Edsger W. Dijkstra wrote an influential paper back in 1988 called On the cruelty of really teaching computing science, which advocated an approach strongly grounded in the study of formal systems.

While I would be the first to admit that I am not fit to carry the late Dr.’s punch cards, I would say that if he really wanted to see cruelty, he might have tried his hand at the undergraduate course I taught this semester: C/C++ Programming in a UNIX Environment. This class was cruelty personified.

How long did it take you to learn C++? Do you think you could squeeze that into a single undergraduate semester, giving it only the 20% of your attention span that is due?

Now throw into the mix the requirement that you have to learn C as well.

And to keep things interesting, all your work has to be done on a UNIX or Linux machine. You’ve used Windows since you were 8, and think that cat is a four-legged pet and grep is some sort of gastrointestinal complaint.

Yep, you are in trouble.

Tricky Assignments

The good news in all this was the I didn’t make any of Andrew Koenig’s egregious errors when teaching the computer programming class. The bad news is that every homework assignment I created looked to my students like two impassable mountain ranges instead of one: an incomprehensible C++ problem to be implemented on an inscrutable O/S, using an IDE that was decidedly not Visual Studio.

Just as an example, for a recent assignment, I had the class warm up with a pure C++ implementation of mergesort, reading a string of words from standard input and writing the sorted list to standard output. Using all the facilities at hand in the C++ standard library meant that the mergesort implementation was a breeze - about the only piece of the algorithm that required much thought was merging the two subcontainers after dividing and conquering.

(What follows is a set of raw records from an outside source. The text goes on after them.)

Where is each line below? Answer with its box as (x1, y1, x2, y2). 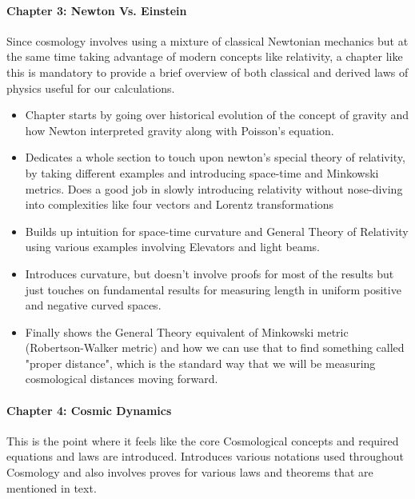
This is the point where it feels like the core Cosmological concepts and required (6, 432, 399, 449)
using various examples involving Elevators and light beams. (25, 238, 320, 255)
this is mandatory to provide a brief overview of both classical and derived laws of (6, 63, 409, 80)
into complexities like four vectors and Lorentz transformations (25, 196, 334, 213)
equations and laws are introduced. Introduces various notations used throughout (6, 448, 404, 465)
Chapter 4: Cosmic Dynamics (6, 401, 172, 418)
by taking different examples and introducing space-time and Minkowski (25, 164, 379, 181)
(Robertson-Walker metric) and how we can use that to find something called (25, 339, 405, 356)
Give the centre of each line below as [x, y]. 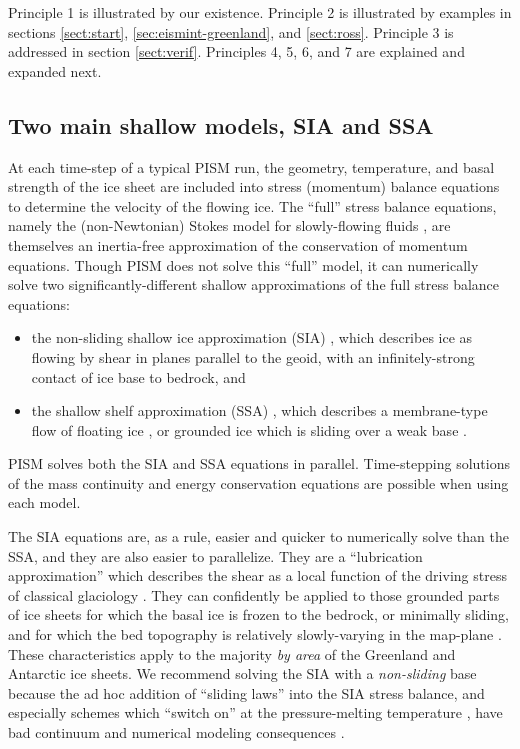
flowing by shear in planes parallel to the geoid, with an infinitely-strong [253, 356]
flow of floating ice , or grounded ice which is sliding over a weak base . [249, 429]
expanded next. [55, 70]
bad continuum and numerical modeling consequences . [176, 732]
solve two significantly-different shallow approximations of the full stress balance [254, 284]
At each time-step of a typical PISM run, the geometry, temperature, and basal [251, 166]
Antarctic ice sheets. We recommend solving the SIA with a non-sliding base [242, 673]
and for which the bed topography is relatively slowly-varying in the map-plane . [255, 634]

After the warmup part of the assignment came the meatier portion: I asked the students to implement the mergesort algorithm by passing the subproblems to child processes. This meant they needed to solve a few very common problems encountered when programming on *IX:

  • Using fork() to create child processes
  • Managing the lifetime of parent and child processes
  • Managing unnamed pipes for communication between a parent and child process
  • Serializing and deserializing C++ containers so they can be transmitted through a de-objectifying pipe

Admittedly, this is not a perfect demonstration of a way to parcel a problem out multiple processes. In fact, if done using a straightforward implementation of the problem you can create a beautiful example of a fork bomb, bringing your system to its knees. But I thought it would be a good way to get the hang of working with child processes in a somewhat realistic way. (And this could actually be a good way to distribute a sorting process - if you only forked a limited number times at the top of the merge.)

By fooling around a bit with process names I was even able to do a poor man’s animation of the process using pstree.

A screen capture showing the output of pstree while the a forking program is running. It shows a test-based tree that maps out the head processes and children.
Figure 1 - A pstree animation

When I worked up the assignment, it seemed like a reasonable assignment to tackle over the course of a week. Alas, at the one week deadline, my inbox was empty.

Lessons Learned

This wasn’t the first assignment that turned out to be a semi-disaster. My Scrabble game board manager saw a similar fate, as did my Scrabble word generator assignment.

As part-time non-tenure track faculty, I don’t have a lot of say in curriculum development. But after going through this course, I will definitely be passing along a strong recommendation: if we are going to ask students to learn a new language using new tools with a new O/S, we need to modify the class structure so that at least half of the hours are spent in the lab.

When I worked through these problems in a lab environment, it was easy to provide the gentle nudge to help someone who was stuck trying to get Eclipse or NetBeans to do the expected, instead of whatever perverse path they were on. I could help with the C++ compiler errors, which over a decade after standardization are still a travesty. And I could help coax the debugger into providing usable information when looking at standard C++ objects - which the IDEs will do only grudgingly. In other words, help with the undocumented tips and tricks that experienced C++ programmers take for granted.

At the end of the semester, I do feel pretty good about the class’s mastery of C++ - they soaked up as much of this huge language as was humanly possible. UNIX/Linux expertise didn’t seem to get the same level of commitment - which is unfortunate but understandable. And I have to admit that C programming took a back seat to C++. There are lot of C++ haters out there, and I don’t really need to get them riled up, but once you master C++, there aren’t many times when it makes sense to back down to the much-less capable C language. Unless you’re getting paid by the hour. Or working for Linus.